Non-alcoholic fatty liver disease is a multifactorial disorder with complicated pathophysiology ranging from simple steatosis to steatohepatitis and liver fibrosis. Trimethylamine-N-oxide (TMAO) production is believed to be correlated with choline deficiency. This study investigated the expression of miRNA-34a, miRNA-122, and miRNA-192 in the fatty liver cell model treated with different concentrations of TMAO. A fatty liver cell model was developed by exposing HepG2 cells to a mixture of palmitate and oleate in a ratio of 1:2 at a final concentration of 1200 μM for 24 h. The confirmed fatty liver cells were treated with 37.5, 75, 150, and 300 μM of TMAO for 24 h. RT-qPCR was used to quantify the expression of microRNAs in a cellular model. The cellular expression of all microRNAs was significantly higher in treated fatty liver cells compared to normal HepG2 cells (P < 0.05). Only 75 and 150 µM of TMAO significantly increased the expression of miRNA-34a and miRNA-122 compared to both fatty and normal control cells (P < 0.05). Our results provided an experimental documentation for the potential effect of TMAO to change the expression of miR-34a and miR-22 as a mechanism for contributing to the pathogenesis of non-alcoholic fatty liver disease.

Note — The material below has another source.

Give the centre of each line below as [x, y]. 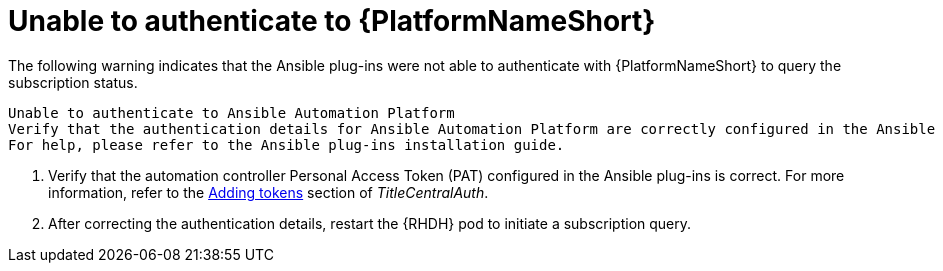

非酒精性脂肪肝是一种多因素疾病，具有复杂的病理生理学，从简单的脂肪变性到脂肪性肝炎和肝纤维化。三甲胺-N-氧化物（TMAO）的产生被认为与胆碱缺乏有关。本研究探讨了不同浓度TMAO处理的脂肪肝细胞模型中miRNA-34a、miRNA-122和miRNA-192的表达。将 HepG2 细胞暴露于 1:2 比例的棕榈酸酯和油酸酯混合物（终浓度 1200 μM）中 24 小时，建立脂肪肝细胞模型。将确认的脂肪肝细胞用37.5、75、150和300μM的TMAO处理24小时。 RT-qPCR 用于量化细胞模型中 microRNA 的表达。与正常 HepG2 细胞相比，经处理的脂肪肝细胞中所有 microRNA 的细胞表达均显着升高（P  < 0.05）。与脂肪细胞和正常对照细胞相比，仅 75 和 150 µM TMAO 即可显着增加 miRNA-34a 和 miRNA-122 的表达（P  < 0.05）。我们的结果为 TMAO 改变 miR-34a 和 miR-22 表达的潜在作用提供了实验文件，作为非酒精性脂肪肝发病机制的一种机制。